>>
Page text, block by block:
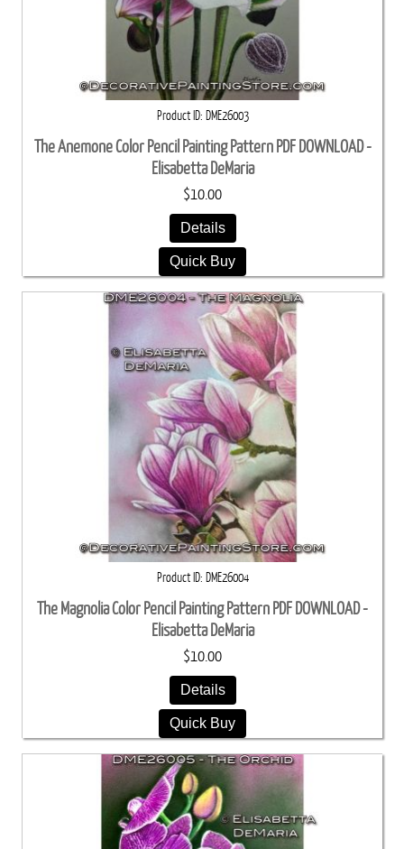
Product ID DME26003
The Anemone Color Pencil Painting Pattern PDF DOWNLOAD -
Elisabetta DeMaria
$10.00
Details
Quick Buy
Product ID DME26004
The Magnolia Color Pencil Painting Pattern PDF DOWNLOAD -
Elisabetta DeMaria
$10.00
Details
Quick Buy
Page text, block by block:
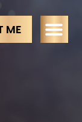
ME
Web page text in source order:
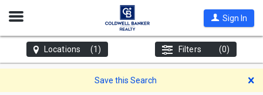
Open
Sign In
Locations (1) Filters (0)
Save this Search
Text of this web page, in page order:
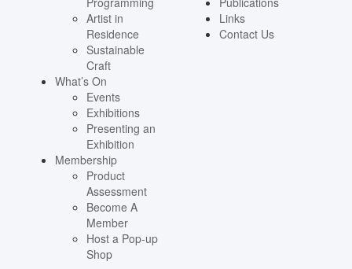
Artist in
Residence
Sustainable
Craft
What’s On
Events
Exhibitions
Presenting an
Exhibition
Membership
Product
Assessment
Become A
Member
Host a Pop-up
Shop
Links
Contact Us
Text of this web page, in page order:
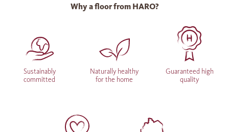
Why a floor from HARO?
Sustainably
committed
Naturally healthy
for the home
Guaranteed high
quality
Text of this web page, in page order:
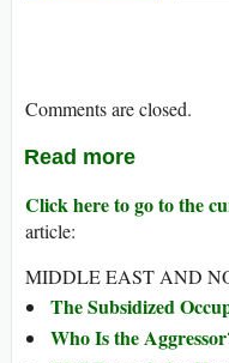
Comments are closed.
Read more
Click here to go to the
article:
MIDDLE EAST AND
The Subsidized
Who Is the
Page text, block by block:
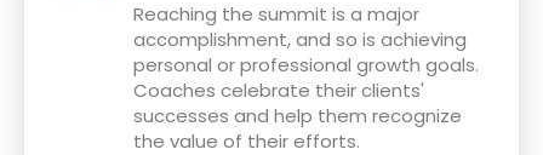
Reaching the summit is a major
accomplishment, and so is achieving
personal or professional growth goals.
Coaches celebrate their clients'
successes and help them recognize
the value of their efforts.
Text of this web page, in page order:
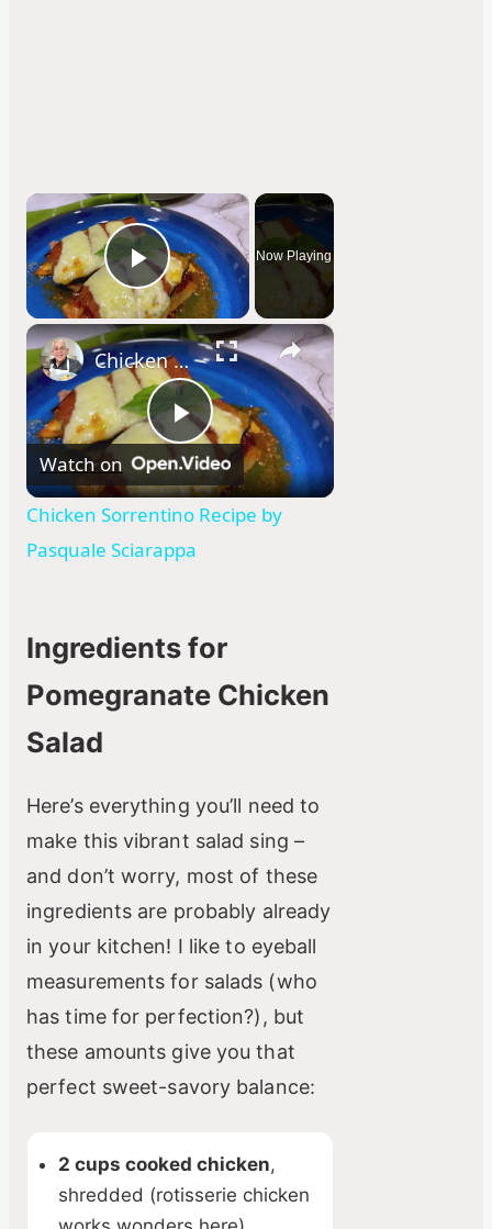
×
Play Video
Now Playing
×
P
l
y
V
d
e
o
Chicken Sorrentino Recipe by Pasquale Sciarappa
Watch on
Chicken Sorrentino Recipe by
Pasquale Sciarappa
Ingredients for
Pomegranate Chicken
Salad
Here’s everything you’ll need to
make this vibrant salad sing –
and don’t worry, most of these
ingredients are probably already
in your kitchen! I like to eyeball
measurements for salads (who
has time for perfection?), but
these amounts give you that
perfect sweet-savory balance:
2 cups cooked chicken,
shredded (rotisserie chicken
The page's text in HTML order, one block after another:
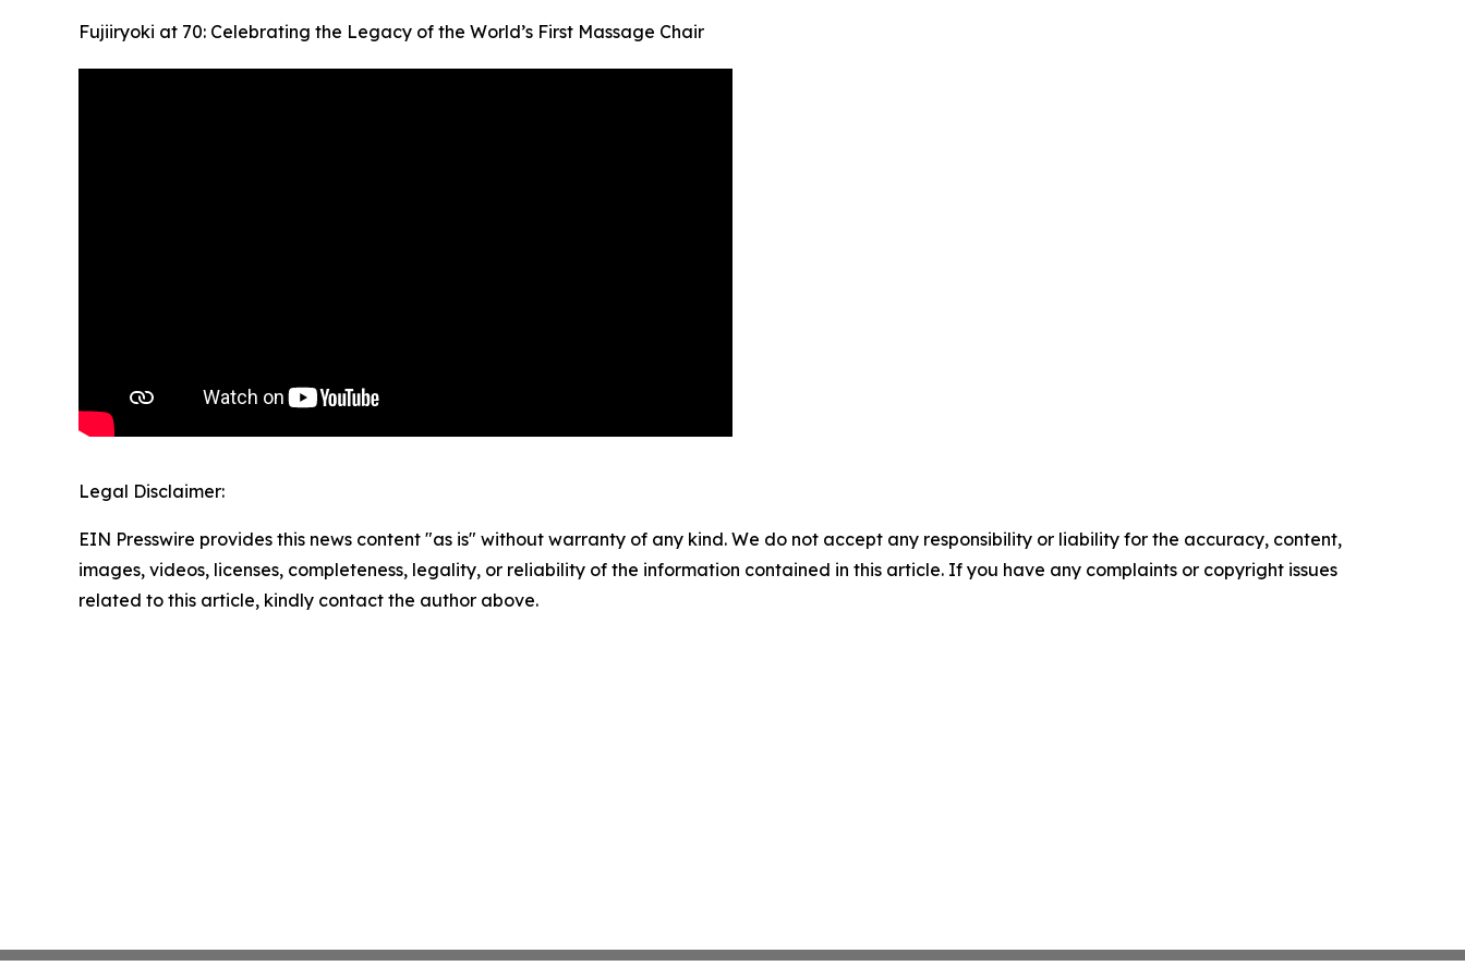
<<
Task directions> From the material above, print everything exactly except the pictures.

Task output>
Page text, block by block:
Product ID DME26003
The Anemone Color Pencil Painting Pattern PDF DOWNLOAD -
Elisabetta DeMaria
$10.00
Details
Quick Buy
Product ID DME26004
The Magnolia Color Pencil Painting Pattern PDF DOWNLOAD -
Elisabetta DeMaria
$10.00
Details
Quick Buy
Page text, block by block:
ME
Web page text in source order:
Open
Sign In
Locations (1) Filters (0)
Save this Search
Text of this web page, in page order:
Artist in
Residence
Sustainable
Craft
What’s On
Events
Exhibitions
Presenting an
Exhibition
Membership
Product
Assessment
Become A
Member
Host a Pop-up
Shop
Links
Contact Us
Text of this web page, in page order:
Why a floor from HARO?
Sustainably
committed
Naturally healthy
for the home
Guaranteed high
quality
Text of this web page, in page order:
Comments are closed.
Read more
Click here to go to the
article:
MIDDLE EAST AND
The Subsidized
Who Is the
Page text, block by block:
Reaching the summit is a major
accomplishment, and so is achieving
personal or professional growth goals.
Coaches celebrate their clients'
successes and help them recognize
the value of their efforts.
Text of this web page, in page order:
×
Play Video
Now Playing
×
P
l
y
V
d
e
o
Chicken Sorrentino Recipe by Pasquale Sciarappa
Watch on
Chicken Sorrentino Recipe by
Pasquale Sciarappa
Ingredients for
Pomegranate Chicken
Salad
Here’s everything you’ll need to
make this vibrant salad sing –
and don’t worry, most of these
ingredients are probably already
in your kitchen! I like to eyeball
measurements for salads (who
has time for perfection?), but
these amounts give you that
perfect sweet-savory balance:
2 cups cooked chicken,
shredded (rotisserie chicken
The page's text in HTML order, one block after another:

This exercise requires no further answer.